Kenya’s Central Bank Cracks Down on Bad Debts: Credit Reference Bureaus Drive Financial Inclusion and Transparency
In the heart of Kenya’s financial sector, the Central Bank plays a pivotal role in regulating and overseeing credit reference bureaus (CRBs) under Section 31(4) of the Banking Act. This move is aimed at curbing rampant non-performing loans (NPLs) that plagued financial institutions during the 1980s and 1990s. The Credit Reference Bureau Regulations, 2013, serve as the guiding principles for licensing, operation, and supervision of these bureaus.
A New Era in Credit
The Kenyan banking sector has made remarkable strides in recent years, but it wasn’t always that way. Decades ago, high NPLs and the lack of an effective credit information sharing mechanism saw some financial institutions crumble. The ‘serial defaulters’ flourished in a world of information asymmetry.
To address these issues, leading banking sector players gathered in 2008 and formulated the Banking (Credit Reference Bureau) Regulations, 2008. Initially focused on negative credit information sharing, the sector upgraded to the revised CRB Regulations in 2013, which opened doors to the exchange of full file information – both positive and negative.
Customers Reap the Rewards
Customers stand to gain significantly from credit information sharing (CIS).
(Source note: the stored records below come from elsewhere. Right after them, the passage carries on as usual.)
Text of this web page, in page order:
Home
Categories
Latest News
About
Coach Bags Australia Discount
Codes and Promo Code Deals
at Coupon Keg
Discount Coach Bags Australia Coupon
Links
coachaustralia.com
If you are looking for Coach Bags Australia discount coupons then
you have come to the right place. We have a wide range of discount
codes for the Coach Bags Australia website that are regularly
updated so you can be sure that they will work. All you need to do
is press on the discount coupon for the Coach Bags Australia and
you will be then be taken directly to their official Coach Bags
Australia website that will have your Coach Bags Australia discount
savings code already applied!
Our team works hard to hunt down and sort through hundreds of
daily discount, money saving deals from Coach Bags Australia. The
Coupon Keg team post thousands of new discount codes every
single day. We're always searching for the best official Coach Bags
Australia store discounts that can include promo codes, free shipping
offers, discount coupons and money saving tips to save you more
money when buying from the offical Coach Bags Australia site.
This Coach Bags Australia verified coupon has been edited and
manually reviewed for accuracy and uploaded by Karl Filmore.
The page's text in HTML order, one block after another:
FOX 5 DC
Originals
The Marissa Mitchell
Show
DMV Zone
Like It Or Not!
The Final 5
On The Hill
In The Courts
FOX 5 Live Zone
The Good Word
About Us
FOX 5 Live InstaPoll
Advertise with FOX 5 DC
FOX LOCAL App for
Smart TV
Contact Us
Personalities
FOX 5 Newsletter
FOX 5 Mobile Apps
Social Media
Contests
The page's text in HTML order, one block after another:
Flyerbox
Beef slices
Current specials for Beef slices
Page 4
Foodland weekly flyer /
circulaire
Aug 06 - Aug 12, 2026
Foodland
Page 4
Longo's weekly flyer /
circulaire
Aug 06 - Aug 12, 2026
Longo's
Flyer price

A credit report serves as a valuable tool to distinguish themselves from persistent defaulters, giving them a better chance at attractive loan terms. Furthermore, financial institutions can access credit reports online, leading to reduced paperwork, quicker loan processing, and increased portability.
- A credit report is an essential tool for customers.
- Online access to credit reports reduces paperwork and speeds up loan processing.
Credit Providers and Lenders: Gaining an Edge
Financial institutions reap numerous benefits from CIS.
- Enhanced credit risk management processes
- Streamlined credit application reviews
- Increased transparency
These benefits contribute to stronger credit institutions and a more resilient financial sector.
The Economy: A Winning Combination
CIS fosters financial inclusion by creating opportunities for underserved segments of the population to access credit. It also reduces lending transaction costs, making credit more accessible and affordable for a broader population. The benefits of CIS reverberate beyond individual institutions to enhance the overall health and competitiveness of the Kenyan economy.
Key Provisions of Credit Reference Bureau Regulations, 2013
- Customers are entitled to one free copy of their credit report from the Bureau each year.
- Obtaining a customer’s consent is a prerequisite for submitting or sharing their credit information.
- Financial institutions, operating under the Banking Act or Microfinance Act, must share both positive and negative credit information with CRBs on a monthly basis.
- CRBs are approved by the Central Bank to collect, receive, collate, compile, and disseminate third-party customer information.
- Financial institutions must submit accurate credit information to CRBs, and customers have the right to dispute any inaccurate information in their reports.